Certain recommendations deriving from Life Resource Planning may result in the sale of a single premium immediate annuity or setting up a Medicaid funeral trust which often involves a guaranteed issue life insurance policy. However, specific types of insurance policies are not identified in the planning recommendation process. For example, the planning report might include a recommendation for converting assets into a guaranteed income flow. Perhaps a SPIA is one way to accomplish this or perhaps there is another way to do it. A recommendation for a Medicaid funeral trust is just that. There is no mention of insurance products because there other ways to do this without involving insurance. The use of any specific insurance products to provide solutions is done as a separate activity by the planner who after completion of the planning puts on an "insurance hat" different from that of his or her "planner hat."

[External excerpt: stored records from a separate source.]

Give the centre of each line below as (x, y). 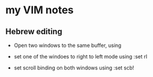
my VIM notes (40, 10)
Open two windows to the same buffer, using (67, 45)
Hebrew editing (34, 32)
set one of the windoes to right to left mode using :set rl (81, 56)
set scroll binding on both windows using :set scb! (74, 68)

What to Do If a Planning Fee Is Involved
If a planning fee is involved, a Life Resource Survey or a Life Resource Analysis should always involve a letter of agreement between the planner and the client. This agreement should spell out what the planner is allowed to recommend and what the planner is not allowed to recommend. For example, if the planner is not an attorney and not licensed for investment advice, the agreement spells out that no legal or investment advice will be given. In addition the agreement specifies that no products or services will be solicited when presenting the planning report. The agreement should allow that there is the possibility for the purchase of services or products as part of a separate activity that is not part of the planning process.
The agreement should also point out out that any such discussions for products or services are not part of the fee for the plan or the presentation of the plan and would occur as separate activities. If any solicitation occurs after the planning is complete, all issues as to fees or commissions and practices associated with these services should be disclosed. The client should also be notified that he or she has no obligation to purchase the services or products from the planner.

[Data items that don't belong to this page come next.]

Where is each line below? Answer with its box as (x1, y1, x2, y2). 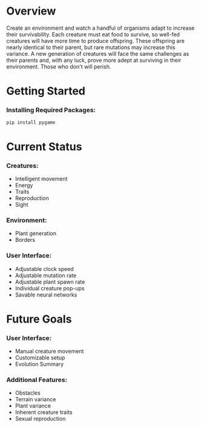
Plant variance (15, 402, 51, 410)
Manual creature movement (15, 347, 84, 355)
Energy (15, 181, 33, 189)
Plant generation (15, 230, 56, 237)
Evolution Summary (15, 360, 64, 367)
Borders (15, 236, 35, 244)
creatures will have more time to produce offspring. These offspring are (6, 37, 185, 44)
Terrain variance (15, 396, 56, 403)

Even though there is careful attention to disclosure and avoiding conflicts of interest – which could turn the client away – seldom do clients seek out anyone else to help them with product or service solutions to the problems uncovered in the plan. The planner is always involved in structuring solutions if the planner wants to be involved.

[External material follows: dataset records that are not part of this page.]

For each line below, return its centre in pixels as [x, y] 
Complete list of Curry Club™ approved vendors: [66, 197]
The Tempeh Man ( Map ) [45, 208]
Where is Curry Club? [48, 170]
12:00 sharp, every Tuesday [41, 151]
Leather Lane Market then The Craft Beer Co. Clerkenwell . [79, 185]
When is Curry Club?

Disclaimer for Legal Advice
Information in this article pertaining to the charging of fees is not intended as legal advice. We have pointed out some issues relating to the legality of charging fees and receiving a commission from the sale of insurance products. Our interpretations are our own. Do not use this information as authority on which to base your practice. You should find out for yourself whether your practice using Life Resource Planning meets the insurance rules in your state. We take no responsibility if you should encounter any pushback from your state by combining fee-based planning and making insurance sales for commissions.